(Extracted records)

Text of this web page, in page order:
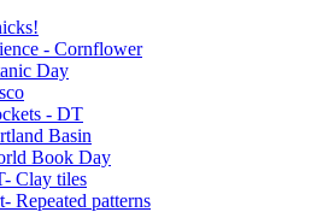
- Cornflower
Day
- DT
Basin
Book Day
Clay tiles
Repeated patterns
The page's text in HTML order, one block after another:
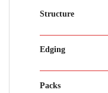
Structure
Edging
Packs
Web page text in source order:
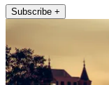
Subscribe +
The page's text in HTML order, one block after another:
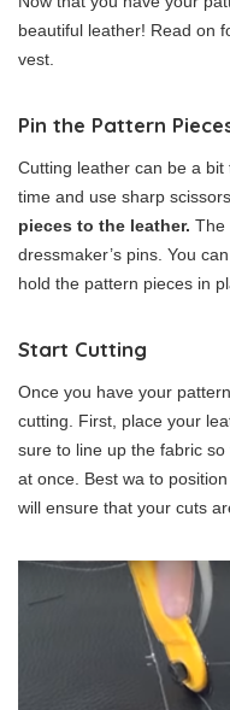
beautiful leather! Read on
vest.
Pin the Pattern
Cutting leather can be a bit
time and use sharp scissors.
pieces to the leather. The
dressmaker’s pins. You
hold the pattern pieces in
Start Cutting
Once you have your
cutting. First, place your
sure to line up the fabric
at once. Best wa to
will ensure that your cuts
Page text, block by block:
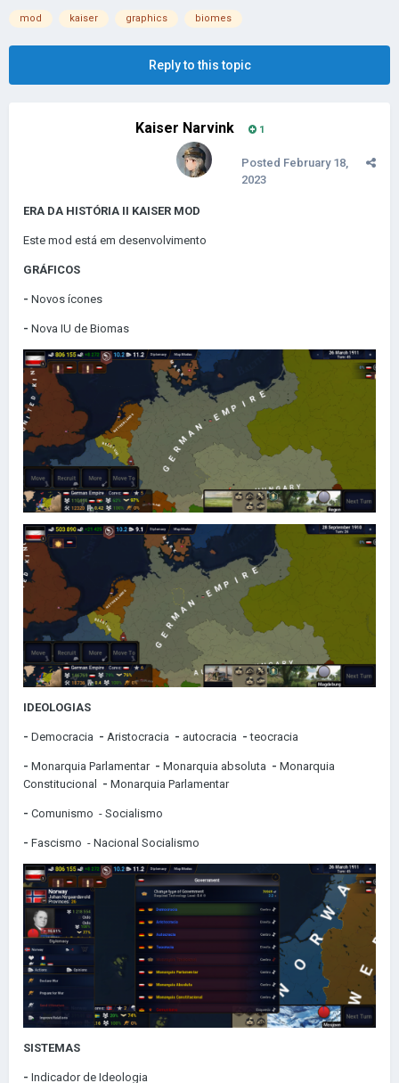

■ What you need to do
Your copy must match the records above exactly, apart from the pictures, which are excluded.

■ Solution to this problem
Text of this web page, in page order:
- Cornflower
Day
- DT
Basin
Book Day
Clay tiles
Repeated patterns
The page's text in HTML order, one block after another:
Structure
Edging
Packs
Web page text in source order:
Subscribe +
The page's text in HTML order, one block after another:
beautiful leather! Read on
vest.
Pin the Pattern
Cutting leather can be a bit
time and use sharp scissors.
pieces to the leather. The
dressmaker’s pins. You
hold the pattern pieces in
Start Cutting
Once you have your
cutting. First, place your
sure to line up the fabric
at once. Best wa to
will ensure that your cuts
Page text, block by block:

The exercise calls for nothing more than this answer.